Using the victim-to-perpetrator cycle of those who have been sexually abused is an interesting idea, but unfortunately without merit.

I appreciate the comment, unamused. It was a sort of thought experiment, because I feel like there ought to be a way to have Cho be responsible, and evil, and at the same time acknowledge that people around him didn’t do what they might have. When I was in college back in Ann Arbor, there was this girl who went off her meds, once, and started not sleeping, smoking dope, and wandering around with her hamsters in a cage, dressed in pj’s and bathrobe. She just got weirder and weirder. My then girlfriend knew her family from way back someplace (her parents knew this girl’s parents), and so one day she just stuffed this blossoming nutjob into her car, and drove non-stop to the Cleveland Clinic, and then went through 24 hours of hell, trying to get her admitted, while keeping track of this loopy chick who was wandering off all the time. This girlfriend of mine was like that, she would put herself out there for people she barely knew. Anyway, it is an example of what didn’t happen in Cho’s case. Say what you want. He was bizarre for a looooooong time, and that one teacher (who tutored him after Giovanni booted him out of her class) was the only one who tried to go to bat for him, only to be rebuffed by an adminstration handcuffed by rules that are designed to avoiding lawsuits, as opposed to accomplishing what is needed by the people on the ground. How much control did he really have? I’m not a psychiatrist, but I bet that how much control a person really has varies on a case by case basis. So no one knows or will ever know how culpable this guy really was at bottom. HE. IS. RESPONSIBLE. ULTIMATELY. But this needn’t have happened. This makes me want to watch the movie Beautiful Mind again. Btw, how accurate was that movie considered to be from a mental illness standpoint?
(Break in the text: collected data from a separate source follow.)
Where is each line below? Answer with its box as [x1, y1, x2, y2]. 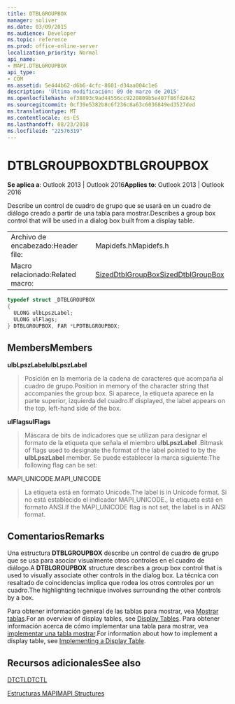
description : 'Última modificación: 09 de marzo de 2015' [7, 88, 180, 95]
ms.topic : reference [7, 36, 68, 43]
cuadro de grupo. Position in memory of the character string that [24, 381, 209, 390]
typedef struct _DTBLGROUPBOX [7, 297, 96, 304]
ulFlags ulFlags [7, 417, 51, 425]
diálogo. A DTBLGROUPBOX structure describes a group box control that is [7, 564, 222, 572]
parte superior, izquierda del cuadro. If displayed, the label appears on [24, 396, 226, 404]
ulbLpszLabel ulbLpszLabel [7, 360, 87, 369]
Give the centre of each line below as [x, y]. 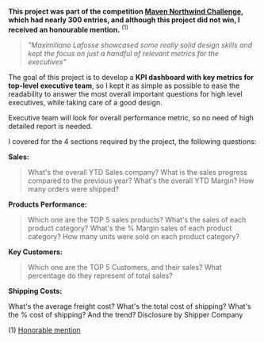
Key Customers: [36, 252]
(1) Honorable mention [44, 330]
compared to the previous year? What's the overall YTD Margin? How [141, 180]
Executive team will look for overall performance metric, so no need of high [131, 117]
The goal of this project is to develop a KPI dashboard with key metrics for [131, 77]
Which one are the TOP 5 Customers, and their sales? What [124, 267]
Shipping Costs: [35, 291]
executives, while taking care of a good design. [85, 102]
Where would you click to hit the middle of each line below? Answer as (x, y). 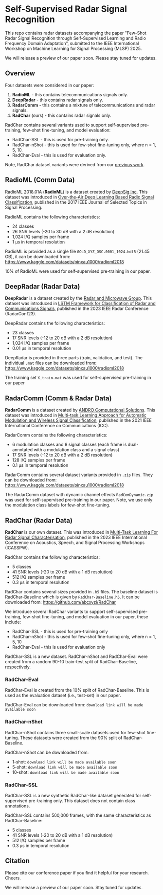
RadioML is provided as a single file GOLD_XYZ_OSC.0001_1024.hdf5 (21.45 (77, 251)
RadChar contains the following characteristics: (53, 557)
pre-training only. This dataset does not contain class (82, 801)
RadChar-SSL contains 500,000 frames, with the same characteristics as (78, 815)
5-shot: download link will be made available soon (65, 767)
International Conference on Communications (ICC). (57, 426)
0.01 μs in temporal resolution (42, 349)
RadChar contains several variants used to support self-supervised (72, 125)
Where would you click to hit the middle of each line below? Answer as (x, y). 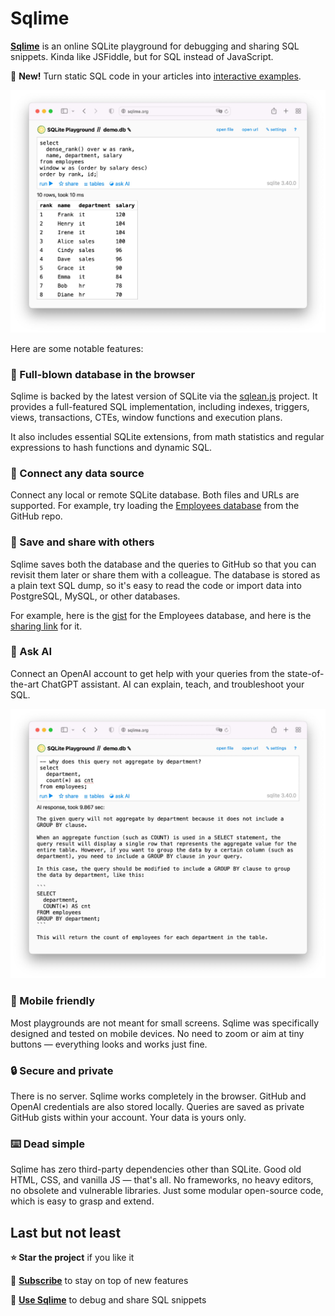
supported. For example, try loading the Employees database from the (155, 506)
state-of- (305, 673)
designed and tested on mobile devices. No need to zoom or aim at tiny (157, 1033)
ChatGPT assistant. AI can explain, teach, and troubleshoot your (173, 684)
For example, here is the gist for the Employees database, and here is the (161, 615)
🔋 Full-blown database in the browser (103, 374)
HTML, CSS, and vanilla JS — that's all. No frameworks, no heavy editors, (162, 1180)
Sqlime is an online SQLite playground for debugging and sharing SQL (155, 46)
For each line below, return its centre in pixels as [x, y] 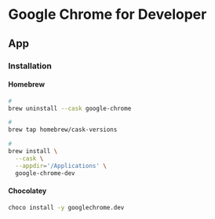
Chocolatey [27, 191]
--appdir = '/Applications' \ [61, 166]
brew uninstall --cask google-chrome [70, 108]
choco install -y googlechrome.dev [66, 207]
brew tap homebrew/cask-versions [63, 130]
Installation [30, 66]
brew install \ [33, 151]
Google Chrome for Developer [107, 15]
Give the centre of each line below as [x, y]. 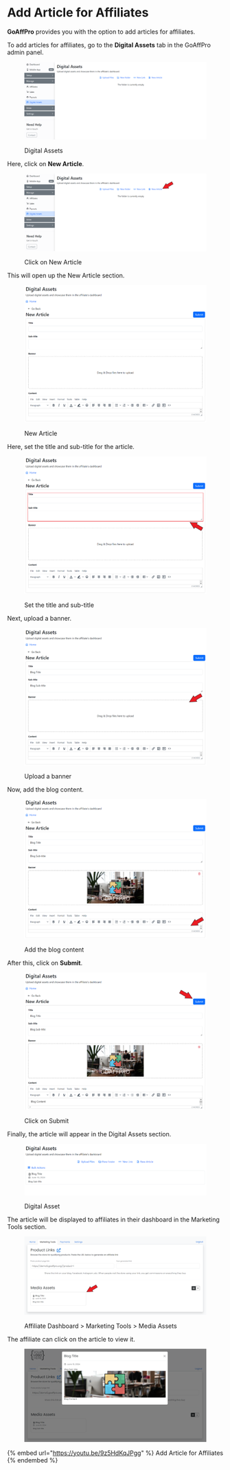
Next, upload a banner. [39, 618]
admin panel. [25, 52]
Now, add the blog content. [46, 790]
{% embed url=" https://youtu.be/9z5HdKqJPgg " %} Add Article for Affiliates [115, 1453]
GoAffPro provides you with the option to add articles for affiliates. [101, 32]
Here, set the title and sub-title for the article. [71, 447]
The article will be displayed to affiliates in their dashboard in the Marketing [113, 1219]
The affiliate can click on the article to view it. [71, 1340]
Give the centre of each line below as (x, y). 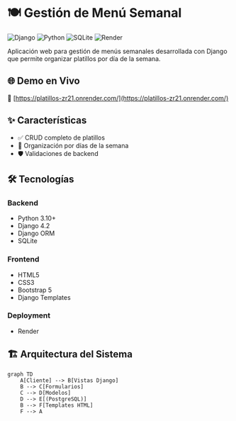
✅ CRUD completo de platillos (61, 137)
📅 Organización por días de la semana (73, 145)
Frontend (23, 259)
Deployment (29, 315)
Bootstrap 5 (35, 290)
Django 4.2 (34, 226)
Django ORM (36, 233)
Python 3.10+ (37, 218)
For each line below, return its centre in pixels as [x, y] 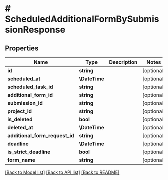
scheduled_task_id [30, 87]
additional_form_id [30, 95]
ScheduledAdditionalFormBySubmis [82, 19]
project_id [20, 111]
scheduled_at [24, 79]
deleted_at [20, 128]
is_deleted [20, 119]
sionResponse [35, 30]
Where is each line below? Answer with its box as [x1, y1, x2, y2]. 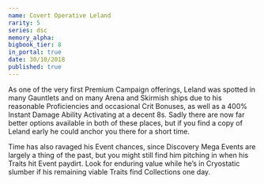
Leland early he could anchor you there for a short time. [8, 126, 190, 136]
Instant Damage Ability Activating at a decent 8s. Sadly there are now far [8, 110, 245, 119]
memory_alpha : [8, 33, 55, 42]
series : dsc [8, 26, 47, 34]
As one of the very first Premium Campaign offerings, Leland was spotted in [8, 84, 255, 94]
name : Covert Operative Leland [8, 11, 111, 20]
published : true [8, 63, 62, 71]
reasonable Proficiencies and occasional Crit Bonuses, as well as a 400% [8, 101, 247, 111]
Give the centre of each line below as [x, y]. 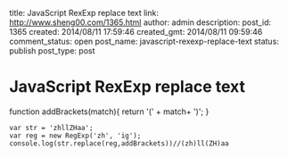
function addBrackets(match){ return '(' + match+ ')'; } [109, 112]
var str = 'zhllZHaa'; [51, 128]
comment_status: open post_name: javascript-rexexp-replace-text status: [144, 41]
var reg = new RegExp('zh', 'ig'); [75, 136]
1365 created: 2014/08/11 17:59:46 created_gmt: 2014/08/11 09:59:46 [136, 32]
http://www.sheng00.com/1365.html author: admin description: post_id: [140, 22]
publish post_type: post [52, 51]
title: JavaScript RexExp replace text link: [84, 13]
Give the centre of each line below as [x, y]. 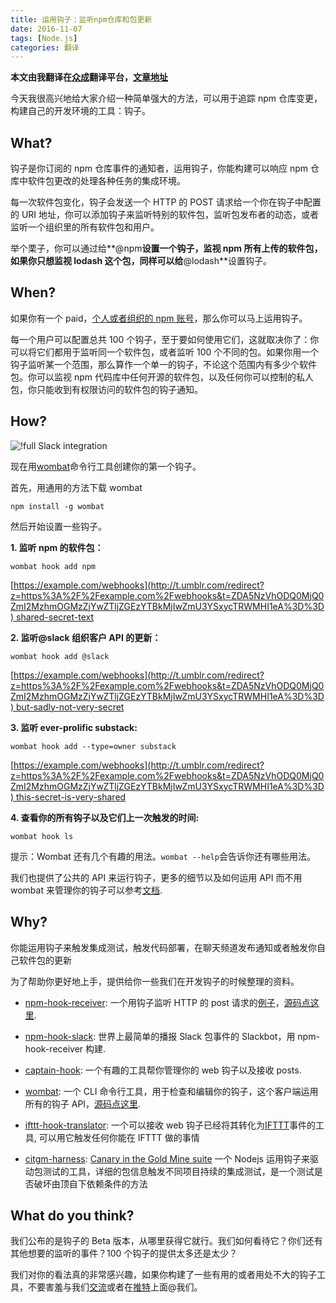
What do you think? [72, 1215]
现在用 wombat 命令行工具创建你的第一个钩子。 [106, 466]
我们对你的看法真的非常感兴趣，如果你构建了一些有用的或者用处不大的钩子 [163, 1275]
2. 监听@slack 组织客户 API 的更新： [86, 637]
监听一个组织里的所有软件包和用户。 [85, 227]
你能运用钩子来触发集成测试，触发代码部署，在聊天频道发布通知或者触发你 [163, 947]
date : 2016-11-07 [46, 29]
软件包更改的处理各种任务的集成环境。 [106, 181]
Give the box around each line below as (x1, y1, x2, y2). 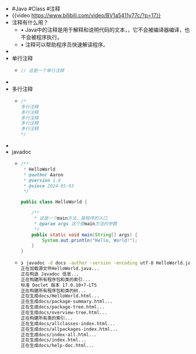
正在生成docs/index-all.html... (20, 332, 97, 337)
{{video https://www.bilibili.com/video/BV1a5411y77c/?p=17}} (11, 12, 161, 19)
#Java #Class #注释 (11, 5, 60, 12)
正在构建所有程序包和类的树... (20, 288, 86, 294)
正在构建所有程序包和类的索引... (20, 276, 91, 282)
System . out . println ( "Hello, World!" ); (41, 237, 138, 243)
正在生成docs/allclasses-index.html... (20, 320, 115, 327)
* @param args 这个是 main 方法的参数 (34, 221, 117, 227)
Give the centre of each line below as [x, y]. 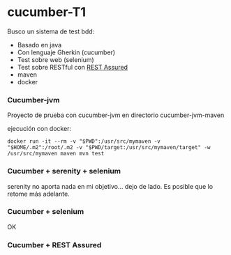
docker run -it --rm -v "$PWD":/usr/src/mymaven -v [84, 141]
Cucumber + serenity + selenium [64, 171]
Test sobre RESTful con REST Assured [72, 67]
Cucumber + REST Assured [54, 245]
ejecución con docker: [39, 129]
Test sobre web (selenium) [55, 59]
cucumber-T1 [46, 12]
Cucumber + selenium [46, 212]
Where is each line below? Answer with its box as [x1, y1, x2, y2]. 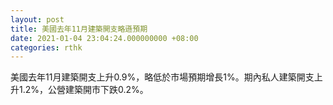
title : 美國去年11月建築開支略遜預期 [10, 24, 148, 34]
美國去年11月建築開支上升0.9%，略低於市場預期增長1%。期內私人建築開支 [10, 71, 315, 83]
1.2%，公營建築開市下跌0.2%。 [18, 84, 149, 96]
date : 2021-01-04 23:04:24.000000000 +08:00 [10, 33, 199, 43]
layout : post [10, 14, 65, 25]
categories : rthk [10, 42, 83, 53]
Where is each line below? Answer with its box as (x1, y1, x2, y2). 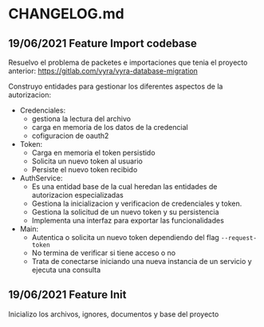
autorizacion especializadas (31, 191, 124, 199)
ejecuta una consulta (31, 265, 101, 274)
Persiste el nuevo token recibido (31, 165, 138, 174)
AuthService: (19, 173, 63, 183)
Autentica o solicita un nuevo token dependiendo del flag (31, 233, 219, 242)
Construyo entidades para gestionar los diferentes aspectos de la (8, 81, 223, 91)
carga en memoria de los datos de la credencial (31, 123, 189, 132)
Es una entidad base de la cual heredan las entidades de (31, 182, 218, 191)
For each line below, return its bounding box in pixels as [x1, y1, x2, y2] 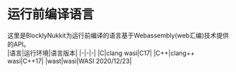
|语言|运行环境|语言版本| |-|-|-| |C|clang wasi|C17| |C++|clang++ [7, 49, 195, 57]
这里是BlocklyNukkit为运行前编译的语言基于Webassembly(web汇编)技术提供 [7, 31, 230, 40]
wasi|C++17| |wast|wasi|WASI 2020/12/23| [7, 56, 132, 65]
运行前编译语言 [7, 6, 95, 23]

This has been going through my head for days. There is an amazing section in Deuteronomy, chapter 21 verses 1-9, which deals with a situation where a body is found outside of town, and no one knows how this person died. They measure to the nearest town, and then representatives of that town have to bring a heifer, which they take down into a “rough valley,” and break its neck. There is also an atonement ceremony in which all the elders of the town have to wash their hands over the dead heifer, and say, “Our hands have not shed this blood, neither have our eyes seen it,” and this effects their atonement. Without getting humg up on the rather cryptic “fix” for this problem, what is striking about this passage is the extent to which people are expected to have knowledge and oversight over what is going on in their midst. This wasn’t a problem of commission, it was a problem of omission; they didn’t know what happened to this person, and because they had taken their eye off the ball, they are considered responsible to a certain extent.

We’re not holding anywhere near here.

smellthecoffee on April 22, 2007 at 11:31 PM

it’s pretty hard to rise to the level of getting pointed out as being so weird that there needs to be some kind of intervention. There is such a strong ethos “who am I to say who or what is (insert favorite word here) evil, wrong, insane, perverted, criminal, that students have a ready-made template for ignoring someone like Cho. It’s already the default option.

smellthecoffee on April 22, 2007 at 11:31 PM

You’re right, however that didn’t happen in this case. The campus community did point out his anti-social behavior. It was the psychiatric community that dropped the ball. Everyone is diagnosing Cho as this or that. Too bad the Blacksburg shrinks didn’t share that view.